◆ Task to complete
Transcribe the entries below exactly, starting with the line that has "Upgrading [7, 33, 55, 45]" and stopping after the line that has "print('Hello, world.') (36, 146, 153, 158)"; no pictures belong in the copy.

══ Data

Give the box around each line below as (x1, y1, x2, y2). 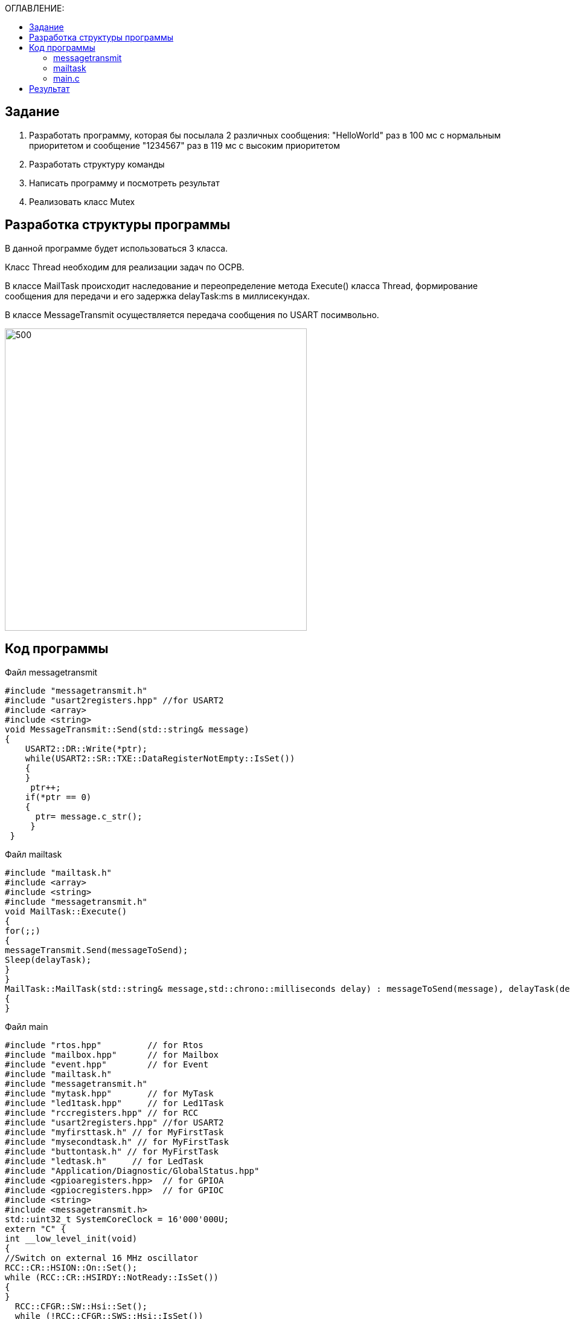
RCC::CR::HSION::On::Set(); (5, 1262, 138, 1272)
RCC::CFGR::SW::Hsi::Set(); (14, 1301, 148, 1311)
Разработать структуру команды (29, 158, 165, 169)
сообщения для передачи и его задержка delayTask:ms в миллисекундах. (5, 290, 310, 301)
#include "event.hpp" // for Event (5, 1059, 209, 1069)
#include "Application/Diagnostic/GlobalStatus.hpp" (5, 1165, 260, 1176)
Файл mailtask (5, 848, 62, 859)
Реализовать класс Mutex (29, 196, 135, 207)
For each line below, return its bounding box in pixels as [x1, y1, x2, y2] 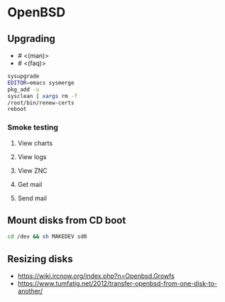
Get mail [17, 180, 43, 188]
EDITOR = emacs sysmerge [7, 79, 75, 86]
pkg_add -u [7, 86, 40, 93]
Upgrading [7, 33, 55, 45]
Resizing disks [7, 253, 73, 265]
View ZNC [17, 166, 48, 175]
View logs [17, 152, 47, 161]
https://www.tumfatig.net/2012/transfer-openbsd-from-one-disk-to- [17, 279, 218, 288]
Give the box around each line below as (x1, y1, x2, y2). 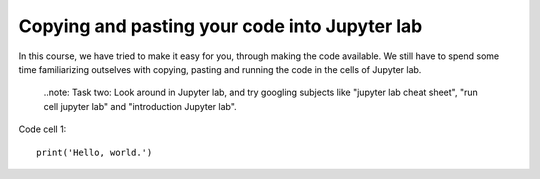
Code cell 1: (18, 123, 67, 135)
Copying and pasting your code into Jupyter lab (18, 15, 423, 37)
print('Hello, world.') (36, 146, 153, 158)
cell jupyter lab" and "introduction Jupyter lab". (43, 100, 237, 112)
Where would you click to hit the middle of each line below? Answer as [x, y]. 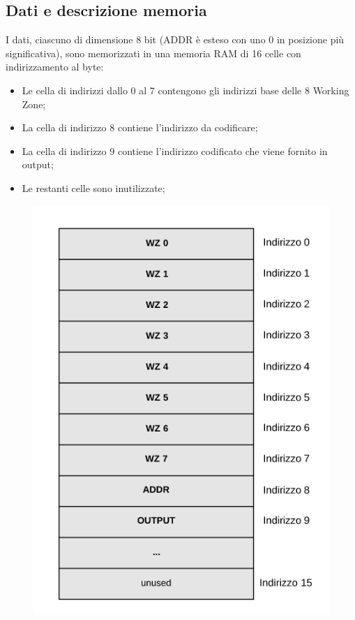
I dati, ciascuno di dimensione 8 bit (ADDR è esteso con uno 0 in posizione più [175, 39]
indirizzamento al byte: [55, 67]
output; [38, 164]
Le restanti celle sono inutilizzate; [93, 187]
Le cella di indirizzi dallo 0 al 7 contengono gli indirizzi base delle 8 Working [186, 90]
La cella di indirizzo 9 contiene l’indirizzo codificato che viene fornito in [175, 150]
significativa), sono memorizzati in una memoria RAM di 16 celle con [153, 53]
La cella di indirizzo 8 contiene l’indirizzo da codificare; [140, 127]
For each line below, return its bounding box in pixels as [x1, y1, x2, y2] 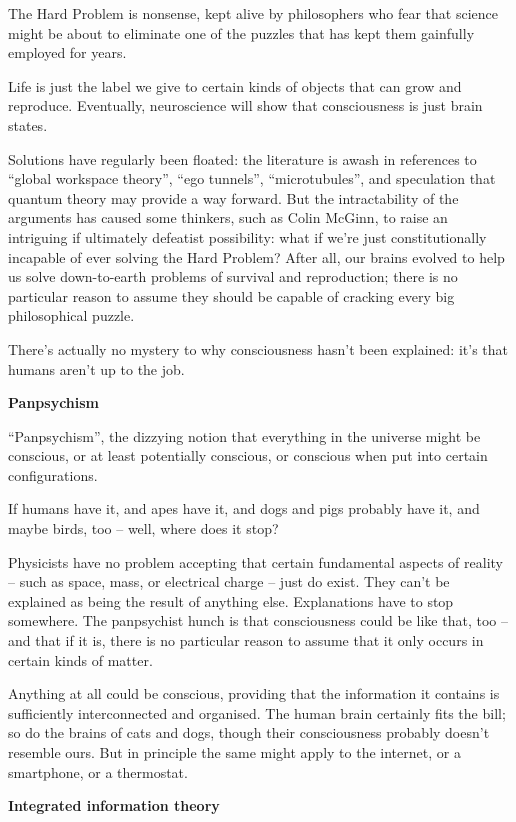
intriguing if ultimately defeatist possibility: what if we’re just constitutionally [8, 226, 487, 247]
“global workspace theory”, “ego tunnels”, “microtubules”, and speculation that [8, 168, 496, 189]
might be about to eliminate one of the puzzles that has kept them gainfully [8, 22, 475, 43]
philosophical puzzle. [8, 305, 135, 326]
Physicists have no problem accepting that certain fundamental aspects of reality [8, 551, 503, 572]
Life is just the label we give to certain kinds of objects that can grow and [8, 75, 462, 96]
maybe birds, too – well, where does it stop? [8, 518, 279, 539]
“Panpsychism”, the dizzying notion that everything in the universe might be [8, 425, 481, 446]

════

◆ Answer space
Upgrading [7, 33, 55, 45]
Resizing disks [7, 253, 73, 265]
View ZNC [17, 166, 48, 175]
View logs [17, 152, 47, 161]
https://www.tumfatig.net/2012/transfer-openbsd-from-one-disk-to- [17, 279, 218, 288]
Give the box around each line below as (x1, y1, x2, y2). 
Code cell 1: (18, 123, 67, 135)
Copying and pasting your code into Jupyter lab (18, 15, 423, 37)
print('Hello, world.') (36, 146, 153, 158)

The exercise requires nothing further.